What do you enjoy most about creating jewelry?

“When you’re doing custom wax carvings and creating things from scratch, you’re really creating a piece from nothing. Sometimes you’re using a piece that the customer already had – taking the materials and melding them into what it is that they’re hoping to see. It’s that creativity that I love.”

 

How much work goes into creating a custom piece of jewelry?


“First you have to look at the design idea that they have or possibly a picture and then determine where you’re going to go from there. A lot of times you’re fabricating something from scratch – taking raw metal and putting it together in a mold through a carving. The whole process takes three or four hours total with the casting and the finishing and the assembling, but it realistically takes a couple of days with all of the steps and the cooling and everything that goes into it. It’s a process but it’s something that I’m so used to by now.”

 

What is the most difficult metal to work with?

“The most difficult precious metal would be platinum, and that’s because it melts at such a high temperature. Gold will melt somewhere between 1.840 and 1,950 degrees faranheit, but in order for platinum to melt into a cast it has to be heated up to 3,000 degrees – you have to wear eye protection and be careful because of that. And it’s a very soft metal – it’s very malleable and it’s often too soft for a lot of pieces of jewelry.”

 

Do you yourself have a favorite piece of jewelry?

“There really isn’t one in particular. I personally don’t wear any jewelry – never have. As strange as it may sound, I’ve never really liked it, other than a wedding ring when I was married. I like the design and the creative aspect of it. But jewelry just doesn’t do much for me.”

 

When you aren’t working what do you like to do?


“I really don’t get out very much. I’m doing some remodeling right now, and I’m a collector – I collect Civil War pieces and early US Calvary items. Guns, knives, photos – I have a few canteens and things like that. That’s what I like to do.”

 

Do people still wear watches for the purpose of telling time?


“It’s more of a fashion statement today. Using them to tell time isn’t as much of a necessity today with cell phones and other electronic devices. There almost isn’t much of a need for a timepiece today except for it to be like a piece of jewelry.”

 

Is there a busy time of year for you?


“I’d say that Christmas is by far our busiest. It’s very hectic – we have people coming in to buy things before the holiday and then for the two weeks after it’s all about getting watches and rings sized so that they fit perfectly. It’s the most hectic. But it’s pretty much hit or miss the rest of the year. Sometimes there’s a lot of stuff that comes in at any one time, and then there are periods where there isn’t much at all.”

 

If you could take a vacation tomorrow, where would you go and why?

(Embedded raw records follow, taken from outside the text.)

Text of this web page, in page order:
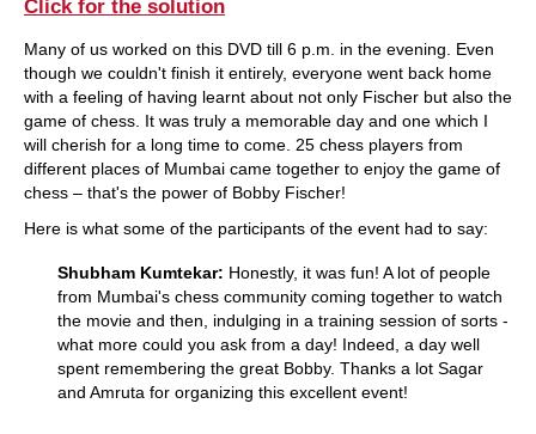
Click for the solution
Many of us worked on this DVD till 6 p.m. in the evening. Even
though we couldn't finish it entirely, everyone went back home
with a feeling of having learnt about not only Fischer but also the
game of chess. It was truly a memorable day and one which I
will cherish for a long time to come. 25 chess players from
different places of Mumbai came together to enjoy the game of
chess – that's the power of Bobby Fischer!
Here is what some of the participants of the event had to say:
Shubham Kumtekar: Honestly, it was fun! A lot of people
from Mumbai's chess community coming together to watch
the movie and then, indulging in a training session of sorts -
what more could you ask from a day! Indeed, a day well
spent remembering the great Bobby. Thanks a lot Sagar
and Amruta for organizing this excellent event!

“I’d probably go to New Orleans or somewhere in the Southern United States. There was a time that I was an overseas type of traveler, but that’s long gone. That was before I got into the jewelry business.”

 

What is perfection to you? Is it seeing the smile on the face of a customer after you create a custom piece of jewelry for them?

“As far as a custom piece of jewelry goes, it’s creating exactly what they wanted – knowing that you nailed it. And even with simple repairs knowing that they’re walking away happy. When you make something from scratch, using their thoughts and ideas and having it be exactly what they want, it’s great. It’s not always the easiest thing. Sometimes they’re expecting perfect and they’re expecting for that piece to look like it’s machine made, and that doesn’t happen in the real world. There are going to be small imperfections, and if they wanted it perfect they should have a computer or machine do it. That’s just one of those little things – very picky on the detail.”

 

How much work goes into repairing a watch?

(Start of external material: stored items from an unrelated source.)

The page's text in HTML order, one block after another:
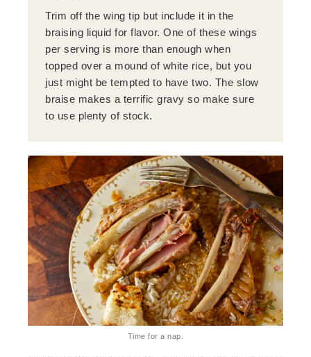
Trim off the wing tip but include it in the
braising liquid for flavor. One of these wings
per serving is more than enough when
topped over a mound of white rice, but you
just might be tempted to have two. The slow
braise makes a terrific gravy so make sure
to use plenty of stock.
Time for a nap.

“If it’s gold or silver I can repair the metal work. But that’s about all that I can repair – the mechanisms we have to send out. It’s very intricate work. Most watch repairmen are overwhelmed as it is, and there are fewer and fewer of them that still take that kind of work because of all that goes into it. It’s a lot different than it once was when stores had their own in-house person to tackle all of that work. It’s different today.”